Start of DATA LISTING

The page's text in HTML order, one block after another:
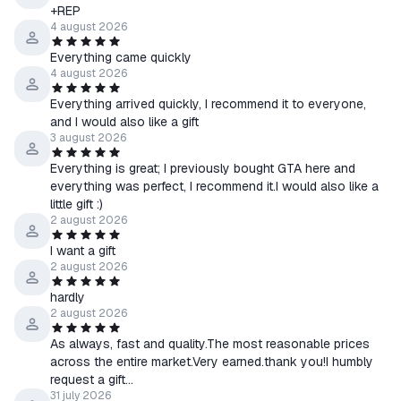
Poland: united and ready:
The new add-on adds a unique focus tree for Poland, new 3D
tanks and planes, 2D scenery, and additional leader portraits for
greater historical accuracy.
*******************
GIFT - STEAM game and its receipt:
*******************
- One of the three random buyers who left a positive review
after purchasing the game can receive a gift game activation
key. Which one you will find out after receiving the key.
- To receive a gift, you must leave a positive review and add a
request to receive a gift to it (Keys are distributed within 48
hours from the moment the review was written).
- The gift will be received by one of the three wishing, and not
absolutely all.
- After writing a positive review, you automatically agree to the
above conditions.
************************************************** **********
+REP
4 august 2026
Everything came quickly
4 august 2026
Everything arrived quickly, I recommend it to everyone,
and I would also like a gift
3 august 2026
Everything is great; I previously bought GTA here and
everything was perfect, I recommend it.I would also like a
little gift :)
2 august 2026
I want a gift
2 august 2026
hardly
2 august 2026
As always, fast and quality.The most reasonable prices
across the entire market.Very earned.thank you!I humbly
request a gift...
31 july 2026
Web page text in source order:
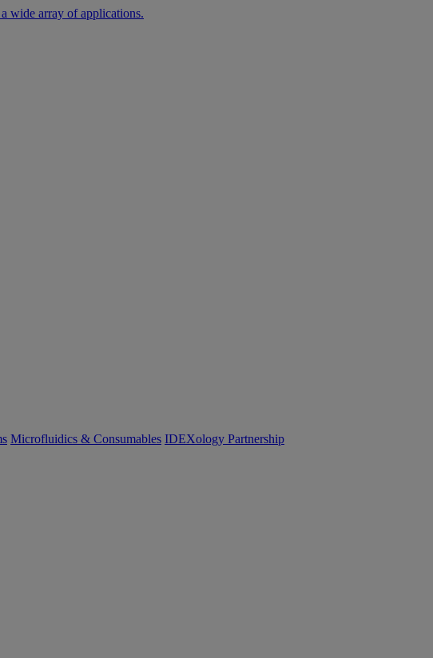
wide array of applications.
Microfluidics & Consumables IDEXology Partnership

End of DATA LISTING
Start of DATA LISTING

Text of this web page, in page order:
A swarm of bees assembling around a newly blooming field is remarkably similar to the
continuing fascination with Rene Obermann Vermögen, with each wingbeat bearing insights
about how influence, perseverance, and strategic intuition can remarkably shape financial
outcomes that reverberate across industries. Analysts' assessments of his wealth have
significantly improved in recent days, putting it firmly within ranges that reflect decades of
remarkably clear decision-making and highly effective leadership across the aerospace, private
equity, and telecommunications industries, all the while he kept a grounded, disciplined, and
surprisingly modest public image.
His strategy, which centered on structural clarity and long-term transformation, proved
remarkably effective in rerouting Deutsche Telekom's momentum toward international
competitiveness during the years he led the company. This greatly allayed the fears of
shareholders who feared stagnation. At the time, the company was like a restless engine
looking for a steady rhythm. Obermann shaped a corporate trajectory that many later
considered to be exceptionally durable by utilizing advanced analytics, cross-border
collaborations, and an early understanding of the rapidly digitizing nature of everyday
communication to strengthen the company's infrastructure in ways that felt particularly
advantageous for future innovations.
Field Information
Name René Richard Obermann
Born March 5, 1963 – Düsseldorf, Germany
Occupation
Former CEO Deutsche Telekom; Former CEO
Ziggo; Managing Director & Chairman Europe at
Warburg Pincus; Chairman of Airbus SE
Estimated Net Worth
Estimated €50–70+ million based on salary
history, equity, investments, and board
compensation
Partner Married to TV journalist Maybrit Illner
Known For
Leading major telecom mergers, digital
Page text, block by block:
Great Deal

End of DATA LISTING
Start of DATA LISTING

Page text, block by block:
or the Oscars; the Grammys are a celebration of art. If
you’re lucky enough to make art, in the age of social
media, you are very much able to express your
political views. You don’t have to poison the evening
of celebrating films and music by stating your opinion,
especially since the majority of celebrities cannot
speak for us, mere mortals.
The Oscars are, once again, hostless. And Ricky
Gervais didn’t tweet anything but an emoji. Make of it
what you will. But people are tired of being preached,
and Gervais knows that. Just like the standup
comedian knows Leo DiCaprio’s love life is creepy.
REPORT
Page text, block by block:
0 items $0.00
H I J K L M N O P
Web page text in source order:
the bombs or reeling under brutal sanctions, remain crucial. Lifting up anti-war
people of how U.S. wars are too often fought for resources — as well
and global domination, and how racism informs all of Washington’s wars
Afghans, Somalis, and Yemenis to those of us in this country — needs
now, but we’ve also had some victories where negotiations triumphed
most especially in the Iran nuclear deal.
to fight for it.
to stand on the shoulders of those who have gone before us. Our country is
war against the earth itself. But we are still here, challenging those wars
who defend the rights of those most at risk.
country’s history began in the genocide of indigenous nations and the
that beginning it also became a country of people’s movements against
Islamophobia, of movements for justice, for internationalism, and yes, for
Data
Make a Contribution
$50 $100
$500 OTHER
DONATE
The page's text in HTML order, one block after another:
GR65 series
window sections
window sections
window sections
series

End of DATA LISTING

TASK TO CARRY OUT >>
Among the entries above, the lines between the ones containing "greater historical accuracy." and "after purchasing the", inclusive, are to be transcribed exactly. No other line is to be given.

ANSWER TO THIS TASK >>
greater historical accuracy.
*******************
GIFT - STEAM game and its receipt:
*******************
- One of the three random buyers who left a positive review
after purchasing the game can receive a gift game activation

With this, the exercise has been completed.